YOUR ASSIGNMENT: Show the lines below where "ground" occurs.

━━━━━━━━━━━━━━━━━━━━━━━━━━━━━━

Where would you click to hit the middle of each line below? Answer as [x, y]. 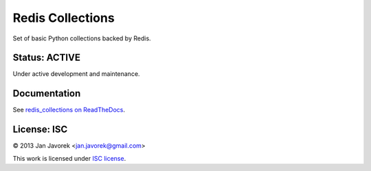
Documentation [47, 93]
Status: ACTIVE [46, 58]
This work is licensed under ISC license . [69, 158]
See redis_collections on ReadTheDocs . [69, 110]
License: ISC [40, 130]
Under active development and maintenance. [76, 74]
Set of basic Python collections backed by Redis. [82, 38]
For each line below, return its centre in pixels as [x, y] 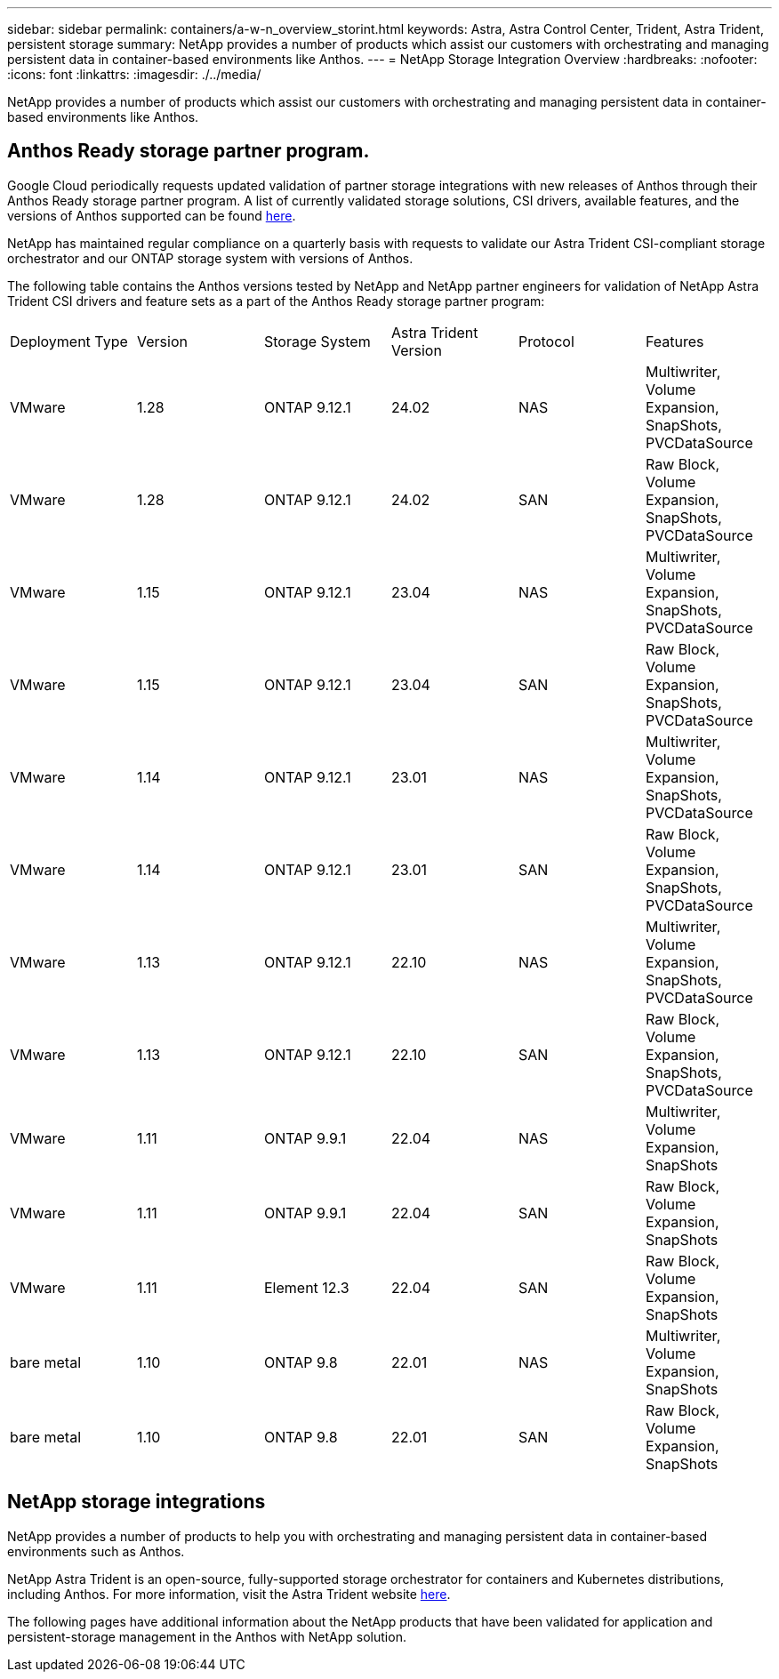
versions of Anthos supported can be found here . [152, 215]
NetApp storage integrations [137, 1502]
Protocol [546, 341]
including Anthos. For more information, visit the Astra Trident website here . [229, 1594]
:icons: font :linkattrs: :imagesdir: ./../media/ [134, 74]
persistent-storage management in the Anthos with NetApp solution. [207, 1636]
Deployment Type [69, 341]
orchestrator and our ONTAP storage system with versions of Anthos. [210, 258]
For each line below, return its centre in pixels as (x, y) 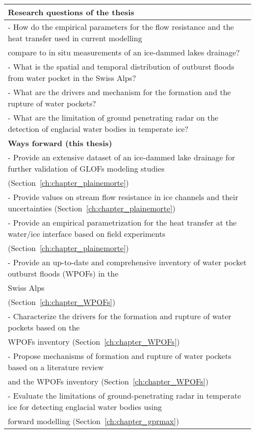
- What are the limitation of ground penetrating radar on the (113, 117)
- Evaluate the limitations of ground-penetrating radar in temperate (125, 395)
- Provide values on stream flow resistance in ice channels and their (123, 197)
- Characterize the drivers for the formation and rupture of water (120, 316)
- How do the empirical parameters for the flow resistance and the (121, 27)
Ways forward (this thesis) (60, 143)
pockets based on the (44, 327)
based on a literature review (56, 367)
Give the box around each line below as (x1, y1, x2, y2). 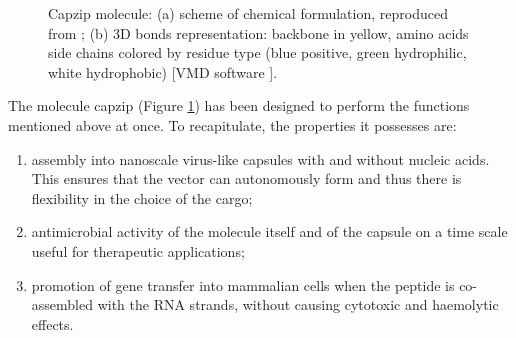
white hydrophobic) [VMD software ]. (48, 61, 278, 82)
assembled (31, 294, 93, 315)
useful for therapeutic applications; (31, 240, 245, 261)
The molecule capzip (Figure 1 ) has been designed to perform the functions (8, 95, 470, 116)
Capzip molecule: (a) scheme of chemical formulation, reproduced (48, 3, 448, 23)
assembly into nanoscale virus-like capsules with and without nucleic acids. (31, 148, 490, 169)
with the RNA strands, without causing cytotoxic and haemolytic (97, 294, 499, 315)
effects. (31, 313, 74, 334)

━━━━━━━━━━━━━━━━━━━━━━━━━━━━━━

WRITTEN SOLUTION:
- What are the limitation of ground penetrating radar on the (113, 117)
- Evaluate the limitations of ground-penetrating radar in temperate (125, 395)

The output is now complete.